Preparaba este artículo con una única intención. No pretendía explicar de nuevo, mi sentimiento de pertenencia a la Iglesia, a pesar de mi condición de mujer lesbiana y católica. Ya lo he explicado muchas veces. Ya lo he justificado demasiadas veces también.

De lo que se trataba ahora, era de buscar en las fuentes doctrinales, esos principios teológicos que no pueden fundamentar desde ninguna óptica, la exclusión de nadie del seno de la Iglesia. Y aquí quise centrarme.

Comencé por recordar algunos de los documentos del CV II, libro de cabecera durante muchos años y que subrayo en varios colores. Cada lectura es novedosa y reveladora para mí. Cuánto de necesario es que se vuelvan a releer y estudiar estos documentos en profundidad en las comunidades parroquiales y catequesis.

Y solo por recordar algunos de ellos: «…todos aquellos fieles, consagrados a Cristo por el Bautismo, constituyen el Pueblo de Dios, partícipes del oficio sacerdotal —esto daría para otra serie completa de artículos sobre las funciones del laicado o sobre el sacerdocio femenino, pero no entraremos ahí ahora—. Y todos ellos, están llamados a la santidad, a contribuir como miembros vivos, al incremento de la Iglesia» (Lumen Gentium 31-32).

Jesús nos ha mostrado en innumerables ocasiones su presencia en esos círculos sociales «mal vistos» por los que dicen denominarse perfectos cumplidores de la ley de Dios. No le ha importado las críticas recibidas. ¿Por qué creemos que nos muestra esa imagen suya? ¿Qué nos está queriendo decir? Pues algo tan sencillo como evidente: la verdadera identidad del Pueblo de Dios, que es su Iglesia, no excluye a nadie, acoge a todos y a todas. Y en la misión de dar a conocer el amor de Dios, se asegura de que las leyes de los hombres no vayan en contra del amor (José Antonio Pagola, Jesús. Aproximación Histórica).

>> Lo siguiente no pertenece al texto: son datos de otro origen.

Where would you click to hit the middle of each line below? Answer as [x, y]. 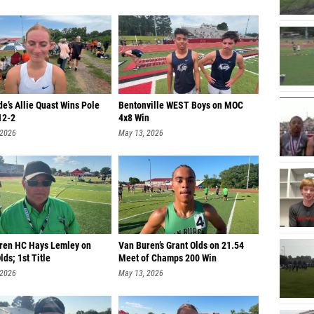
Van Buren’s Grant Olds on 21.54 [181, 246]
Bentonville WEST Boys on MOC [181, 105]
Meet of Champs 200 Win [168, 258]
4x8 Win [134, 118]
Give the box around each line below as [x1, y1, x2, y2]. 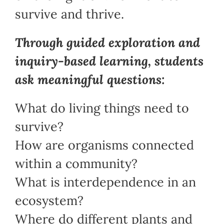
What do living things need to [14, 99, 189, 116]
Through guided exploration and [14, 34, 200, 50]
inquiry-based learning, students [14, 52, 203, 69]
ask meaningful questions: [14, 71, 164, 87]
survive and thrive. [14, 5, 124, 22]
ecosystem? [14, 192, 83, 208]
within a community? [14, 155, 137, 171]
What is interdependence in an [14, 173, 196, 190]
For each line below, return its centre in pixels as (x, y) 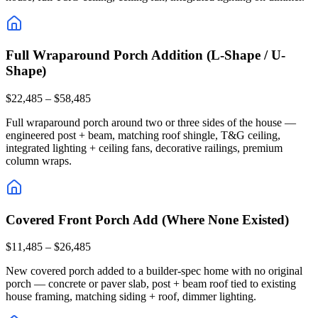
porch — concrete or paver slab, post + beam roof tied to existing (151, 284)
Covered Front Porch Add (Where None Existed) (147, 219)
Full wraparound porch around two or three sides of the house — (151, 122)
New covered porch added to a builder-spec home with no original (154, 271)
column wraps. (39, 160)
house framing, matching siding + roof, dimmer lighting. (131, 297)
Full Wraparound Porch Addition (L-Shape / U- (146, 55)
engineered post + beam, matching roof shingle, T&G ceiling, (143, 135)
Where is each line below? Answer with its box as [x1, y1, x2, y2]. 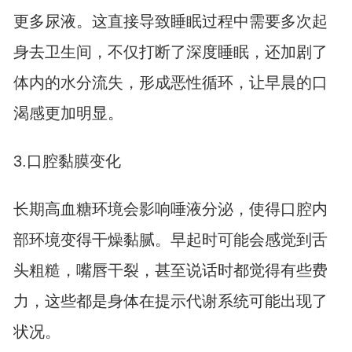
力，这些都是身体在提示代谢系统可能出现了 [13, 291, 328, 310]
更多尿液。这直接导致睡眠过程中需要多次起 [13, 12, 328, 30]
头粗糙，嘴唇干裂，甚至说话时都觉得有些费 [13, 261, 328, 279]
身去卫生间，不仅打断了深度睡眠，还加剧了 [13, 42, 328, 60]
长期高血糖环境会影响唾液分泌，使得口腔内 [13, 200, 328, 218]
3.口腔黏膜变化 [13, 152, 121, 170]
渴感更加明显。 [13, 104, 123, 122]
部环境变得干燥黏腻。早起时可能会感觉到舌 [13, 230, 328, 248]
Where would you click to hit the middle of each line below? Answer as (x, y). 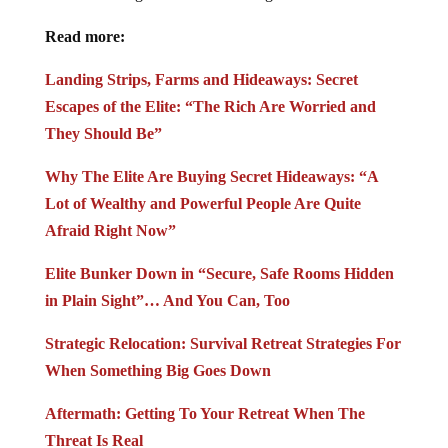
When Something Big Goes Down (157, 371)
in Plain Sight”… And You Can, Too (167, 301)
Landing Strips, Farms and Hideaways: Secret (201, 80)
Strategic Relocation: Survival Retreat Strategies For (222, 344)
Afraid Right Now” (110, 231)
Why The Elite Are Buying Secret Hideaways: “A (211, 177)
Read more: (84, 37)
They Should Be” (103, 134)
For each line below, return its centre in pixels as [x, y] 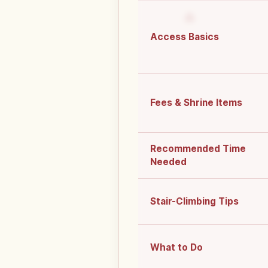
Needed [168, 162]
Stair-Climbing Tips [194, 202]
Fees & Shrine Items [196, 103]
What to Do [176, 248]
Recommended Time [198, 149]
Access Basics [185, 37]
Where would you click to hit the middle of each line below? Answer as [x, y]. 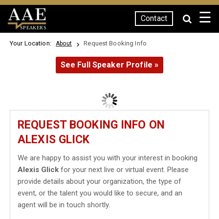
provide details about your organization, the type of [99, 181]
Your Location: [32, 43]
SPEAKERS [33, 27]
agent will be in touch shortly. [64, 205]
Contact [154, 18]
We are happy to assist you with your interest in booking [108, 158]
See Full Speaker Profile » [109, 65]
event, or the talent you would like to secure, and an [100, 193]
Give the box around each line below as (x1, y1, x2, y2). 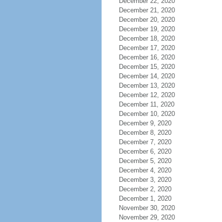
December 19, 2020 (118, 25, 175, 33)
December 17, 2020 (118, 44, 175, 52)
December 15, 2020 (118, 63, 175, 70)
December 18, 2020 (118, 35, 175, 42)
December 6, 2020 (118, 148, 171, 155)
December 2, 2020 (118, 185, 171, 193)
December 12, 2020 (118, 91, 175, 99)
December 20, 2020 (118, 16, 175, 23)
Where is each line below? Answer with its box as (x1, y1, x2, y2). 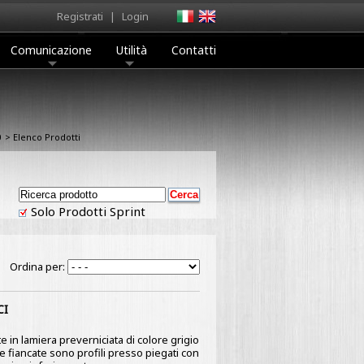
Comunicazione (11, 42, 92, 58)
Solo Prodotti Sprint (28, 203, 145, 219)
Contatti (171, 42, 216, 58)
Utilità (116, 42, 147, 58)
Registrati (57, 9, 103, 24)
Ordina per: (10, 259, 67, 274)
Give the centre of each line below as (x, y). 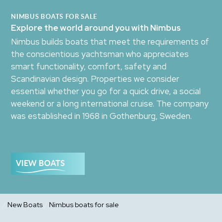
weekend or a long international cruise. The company (110, 104)
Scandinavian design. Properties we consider (95, 79)
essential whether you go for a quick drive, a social (106, 91)
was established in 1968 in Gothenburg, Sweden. (102, 116)
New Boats (25, 205)
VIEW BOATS (41, 163)
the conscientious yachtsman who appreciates (100, 54)
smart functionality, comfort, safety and (89, 67)
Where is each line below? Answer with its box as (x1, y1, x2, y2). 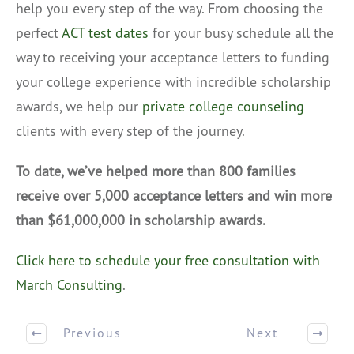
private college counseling (142, 96, 304, 115)
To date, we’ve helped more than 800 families (16, 161, 296, 180)
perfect (16, 23, 62, 42)
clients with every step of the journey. (16, 121, 245, 140)
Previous (62, 325, 122, 341)
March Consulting (16, 275, 122, 294)
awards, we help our (16, 96, 142, 115)
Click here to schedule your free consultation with (16, 250, 320, 269)

Nuestra fe se apoya en las Escrituras y en la lectura meditada y orante de la Palabra

Cuando las personas católicas sexualmente diversas nos encontramos ante los valores cristianos en los que creemos, nos damos cuenta de que nuestro Credo es una profesión de fe en ese ser humano que desea a Dios en su vida, que siente su Revelación y la Encarnación de Jesús en nuestro mundo de hoy, aunque a veces cueste un poco verle. Nuestra fe se apoya en las Escrituras y en la lectura meditada y orante de la Palabra, como vitamina diaria que no hemos de olvidar leer ni guardar en nuestro corazón. Y, desde esa fe, vivimos y nos expresamos en el mundo, tratando de ser humildes portadores de su mensaje a pesar de nuestra pequeñez y miserias que siempre forman parte de nosotros.

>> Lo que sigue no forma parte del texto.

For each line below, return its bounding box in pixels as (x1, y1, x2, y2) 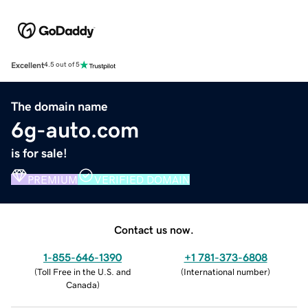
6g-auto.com (11, 118, 139, 141)
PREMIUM (27, 173, 78, 185)
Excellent (11, 60, 44, 69)
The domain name (11, 100, 108, 113)
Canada (65, 280, 97, 289)
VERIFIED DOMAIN (94, 173, 190, 185)
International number (184, 267, 267, 276)
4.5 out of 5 (44, 61, 80, 69)
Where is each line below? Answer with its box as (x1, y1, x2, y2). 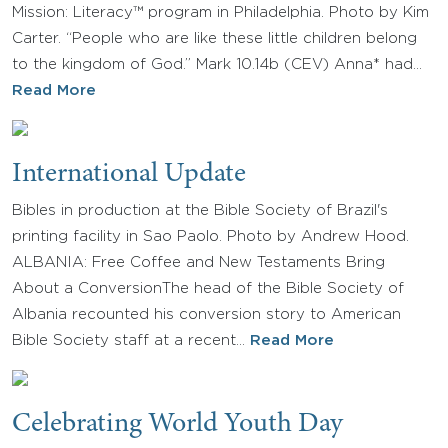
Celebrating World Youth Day (12, 411, 343, 439)
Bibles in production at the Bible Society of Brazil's (12, 204, 388, 217)
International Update (12, 161, 246, 189)
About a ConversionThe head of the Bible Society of (12, 282, 404, 295)
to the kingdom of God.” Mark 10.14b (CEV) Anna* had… (12, 58, 422, 71)
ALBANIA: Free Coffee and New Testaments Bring (12, 256, 385, 269)
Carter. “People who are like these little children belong (12, 32, 417, 45)
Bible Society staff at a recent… (12, 334, 250, 347)
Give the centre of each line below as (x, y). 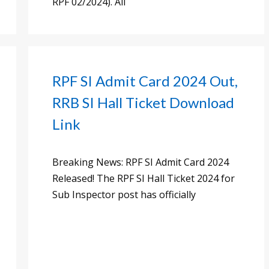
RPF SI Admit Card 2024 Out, (145, 80)
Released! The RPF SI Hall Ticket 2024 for (144, 178)
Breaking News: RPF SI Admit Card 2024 (141, 162)
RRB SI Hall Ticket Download (143, 102)
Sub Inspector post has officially (124, 194)
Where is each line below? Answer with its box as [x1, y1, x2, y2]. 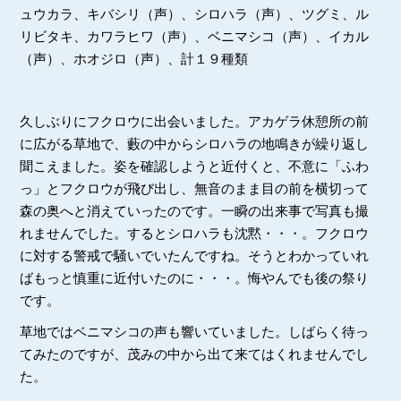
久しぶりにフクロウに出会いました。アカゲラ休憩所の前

Creemos en ese Dios Padre, en ese Dios Hijo Encarnado y en ese Dios Espíritu Santo–Ruah que nos inspira y nos reconforta, especialmente en los momentos de agotamiento por la desesperanza que a veces inunda nuestros corazones.

Tenemos una fe creyente en una comunidad mundial de la que nos sentimos parte, aunque no tengamos una comunidad humana cerca de nuestra piel. Creemos en unos valores humanos que conducen nuestra vida, apoyados en la incuestionable dignidad de todas las personas, como templos vivos de Dios y, por tanto, de dignos defensores del respeto hacia nuestro cuerpo y al cuidado de nuestra alma, así como de respeto y defensa de nuestra libertad personal y de la libertad del otro (la libertad es el signo eminente de la imagen divina en el ser humano, dice la Gaudium et Spes 17). 

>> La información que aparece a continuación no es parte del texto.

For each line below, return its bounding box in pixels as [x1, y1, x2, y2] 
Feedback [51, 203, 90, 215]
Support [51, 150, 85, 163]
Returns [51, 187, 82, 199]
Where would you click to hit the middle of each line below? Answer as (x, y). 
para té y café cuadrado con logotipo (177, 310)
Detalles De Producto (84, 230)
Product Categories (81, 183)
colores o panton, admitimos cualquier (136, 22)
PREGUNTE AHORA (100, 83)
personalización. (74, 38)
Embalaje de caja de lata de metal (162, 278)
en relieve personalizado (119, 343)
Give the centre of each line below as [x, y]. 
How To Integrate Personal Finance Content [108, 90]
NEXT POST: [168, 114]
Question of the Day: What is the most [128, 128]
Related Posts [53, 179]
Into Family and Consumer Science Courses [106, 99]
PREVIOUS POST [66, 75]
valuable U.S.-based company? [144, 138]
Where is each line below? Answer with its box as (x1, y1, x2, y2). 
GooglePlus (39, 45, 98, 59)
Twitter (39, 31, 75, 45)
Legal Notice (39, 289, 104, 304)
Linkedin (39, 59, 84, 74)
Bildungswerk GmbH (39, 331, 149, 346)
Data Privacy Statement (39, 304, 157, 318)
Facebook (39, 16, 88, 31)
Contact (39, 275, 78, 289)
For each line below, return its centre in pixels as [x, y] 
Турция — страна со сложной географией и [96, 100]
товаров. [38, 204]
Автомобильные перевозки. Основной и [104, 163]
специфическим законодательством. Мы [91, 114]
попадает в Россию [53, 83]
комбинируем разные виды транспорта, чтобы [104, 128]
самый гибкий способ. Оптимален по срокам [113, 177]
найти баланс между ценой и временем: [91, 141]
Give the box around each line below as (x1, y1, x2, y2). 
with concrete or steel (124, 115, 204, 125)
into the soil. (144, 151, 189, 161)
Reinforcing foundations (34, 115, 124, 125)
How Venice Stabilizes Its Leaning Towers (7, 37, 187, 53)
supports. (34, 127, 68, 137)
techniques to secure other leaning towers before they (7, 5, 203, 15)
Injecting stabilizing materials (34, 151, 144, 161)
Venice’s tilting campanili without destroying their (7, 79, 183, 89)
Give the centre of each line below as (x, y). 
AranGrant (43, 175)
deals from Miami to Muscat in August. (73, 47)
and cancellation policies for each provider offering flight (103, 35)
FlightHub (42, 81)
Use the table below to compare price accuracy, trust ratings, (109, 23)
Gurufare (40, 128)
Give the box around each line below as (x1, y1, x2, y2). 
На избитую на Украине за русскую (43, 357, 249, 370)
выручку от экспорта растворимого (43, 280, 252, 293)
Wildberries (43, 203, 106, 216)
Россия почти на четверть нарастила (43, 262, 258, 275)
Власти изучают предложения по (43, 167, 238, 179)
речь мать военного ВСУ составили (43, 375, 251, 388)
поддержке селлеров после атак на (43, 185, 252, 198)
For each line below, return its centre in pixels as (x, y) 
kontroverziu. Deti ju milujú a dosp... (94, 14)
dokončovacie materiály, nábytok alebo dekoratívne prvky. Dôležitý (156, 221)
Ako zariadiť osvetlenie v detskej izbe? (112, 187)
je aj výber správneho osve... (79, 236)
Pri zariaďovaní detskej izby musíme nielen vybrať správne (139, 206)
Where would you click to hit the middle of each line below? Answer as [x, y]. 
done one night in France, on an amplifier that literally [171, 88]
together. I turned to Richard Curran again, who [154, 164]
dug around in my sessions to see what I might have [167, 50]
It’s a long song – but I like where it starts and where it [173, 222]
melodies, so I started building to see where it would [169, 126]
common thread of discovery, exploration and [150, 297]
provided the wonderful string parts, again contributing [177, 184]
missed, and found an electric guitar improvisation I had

Creemos en los Diez Mandamientos que finalmente se resumen en dos: Amarás al Señor, tu Dios con todo tu corazón, con toda tu alma y con todo tu entendimiento; y el segundo, no menos importante que el primero: Amarás a tu prójimo como a ti mismo. Recordando también las Escrituras: «Si alguno dice “Yo amo a Dios”, y aborrece a su hermano, es un mentiroso; porque el que no ama a su hermano, a quien ha visto, no puede amar a Dios a quien no ha visto» (1Juan 4,20).

Creemos en el poder de la oración como vehículo de comunicación diaria y cercana con nuestro Dios y fuente nutriente para nuestra alma, sin la cual no podríamos sobrevivir y habiendo aprendido a meditar el Padrenuestro con la mejor de las maestras, Teresa de Jesús.

Después de esto, me doy cuenta de que mi fe, nuestra fe, abarca todos y cada uno de los puntos contemplados en nuestro Catecismo.

Por tanto, la siguiente pregunta es: ¿por qué entonces cuesta tanto por parte de algunos sectores religiosos y políticos, reconocer nuestra existencia con identidad propia dentro de nuestra comunidad eclesial? ¿No compartimos los mismos principios de fe que todos los demás bautizados? ¿No los llevamos a la práctica en nuestras vidas diarias, o lo intentamos al menos?

¿Qué nos diferencia de cualquier otra persona católica del mundo? NADA. Absolutamente nada.

Tenemos una fe creyente en una comunidad mundial de la que nos sentimos parte.